# [Exercise brief]
Reproduce, exactly and only, the lines of the data that follows from the one containing "туристы, раскручивая кассу" down to the one containing "Memes, die Axel Voss", without pictures.

-------- Given data

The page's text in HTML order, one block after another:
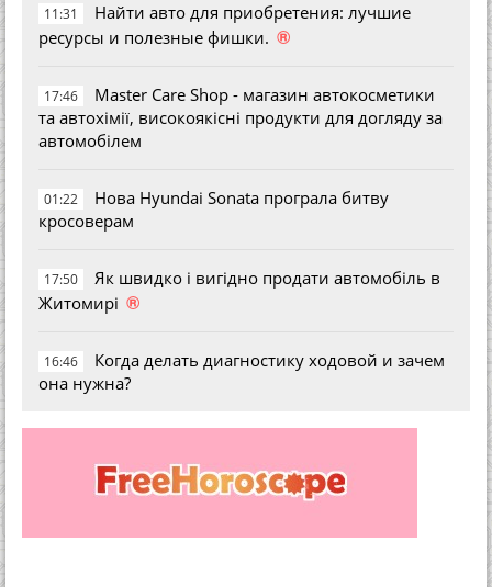
11:31
Найти авто для приобретения: лучшие
ресурсы и полезные фишки. ®
17:46
Master Care Shop - магазин автокосметики
та автохімії, високоякісні продукти для догляду за
автомобілем
01:22
Нова Hyundai Sonata програла битву
кросоверам
17:50
Як швидко і вигідно продати автомобіль в
Житомирі ®
16:46
Когда делать диагностику ходовой и зачем
она нужна?
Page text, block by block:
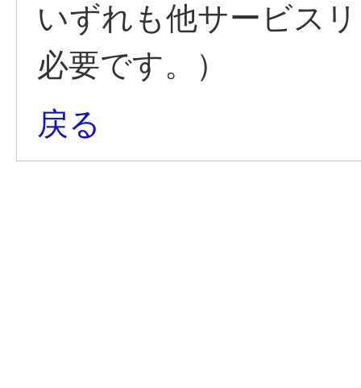
いずれも他サービス
必要です。）
戻る
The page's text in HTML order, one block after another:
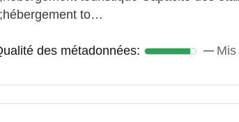
to…
des métadonnées:
des métadonnées:
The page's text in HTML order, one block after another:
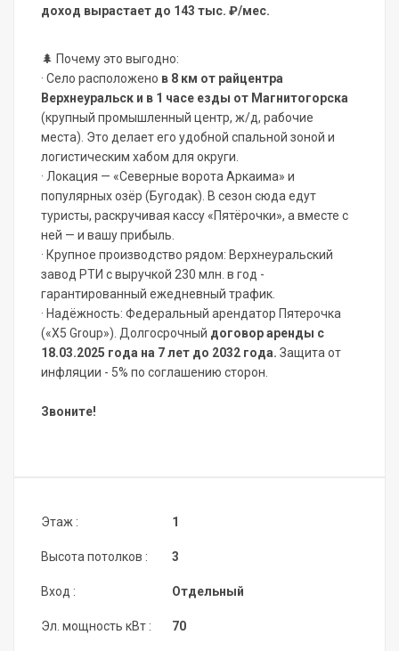
доход вырастает до 143 тыс. ₽/мес.
🌲 Почему это выгодно:
· Село расположено в 8 км от райцентра
Верхнеуральск и в 1 часе езды от Магнитогорска
(крупный промышленный центр, ж/д, рабочие
места). Это делает его удобной спальной зоной и
логистическим хабом для округи.
· Локация — «Северные ворота Аркаима» и
популярных озёр (Бугодак). В сезон сюда едут
туристы, раскручивая кассу «Пятёрочки», а вместе с
ней — и вашу прибыль.
· Крупное производство рядом: Верхнеуральский
завод РТИ с выручкой 230 млн. в год -
гарантированный ежедневный трафик.
· Надёжность: Федеральный арендатор Пятерочка
(«Х5 Group»). Долгосрочный договор аренды с
18.03.2025 года на 7 лет до 2032 года. Защита от
инфляции - 5% по соглашению сторон.
Звоните!
Этаж :
Высота потолков :
Вход :
Эл. мощность кВт :
1
3
Отдельный
70
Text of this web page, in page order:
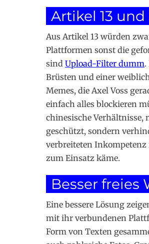
Artikel 13
Aus Artikel 13 würden
Plattformen sonst die
sind Upload-Filter dumm.
Brüsten und einer
Memes, die Axel Voss
einfach alles blockieren
chinesische Verhältnisse,
geschützt, sondern
verbreiteten Inkompetenz
zum Einsatz käme.
Besser freies
Eine bessere Lösung
mit ihr verbundenen
Form von Texten
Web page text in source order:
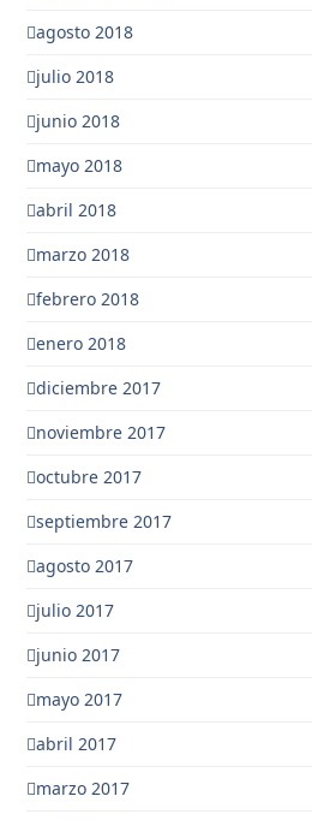
agosto 2018
julio 2018
junio 2018
mayo 2018
abril 2018
marzo 2018
febrero 2018
enero 2018
diciembre 2017
noviembre 2017
octubre 2017
septiembre 2017
agosto 2017
julio 2017
junio 2017
mayo 2017
abril 2017
marzo 2017
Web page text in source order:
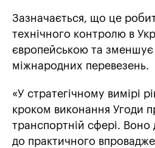
Зазначається, що це
технічного контролю в
європейською та зменшує
міжнародних перевезень.
«У стратегічному вимірі
кроком виконання Угоди
транспортній сфері. Воно
до практичного
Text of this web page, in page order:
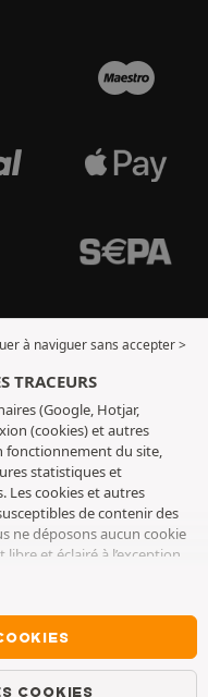
à naviguer sans accepter >
TRACEURS
(Google, Hotjar,
(cookies) et autres
fonctionnement du site,
statistiques et
Les cookies et autres
de contenir des
ne déposons aucun cookie
et éclairé à l’exception
pouvez retirer votre
sur lapage cookies et
à naviguer sans
Le refus ne fait pas
plus d’informations, nous
COOKIES

----------------

# [Written response]
туристы, раскручивая кассу «Пятёрочки», а вместе с
ней — и вашу прибыль.
· Крупное производство рядом: Верхнеуральский
завод РТИ с выручкой 230 млн. в год -
гарантированный ежедневный трафик.
· Надёжность: Федеральный арендатор Пятерочка
(«Х5 Group»). Долгосрочный договор аренды с
18.03.2025 года на 7 лет до 2032 года. Защита от
инфляции - 5% по соглашению сторон.
Звоните!
Этаж :
Высота потолков :
Вход :
Эл. мощность кВт :
1
3
Отдельный
70
Text of this web page, in page order:
Artikel 13
Aus Artikel 13 würden
Plattformen sonst die
sind Upload-Filter dumm.
Brüsten und einer
Memes, die Axel Voss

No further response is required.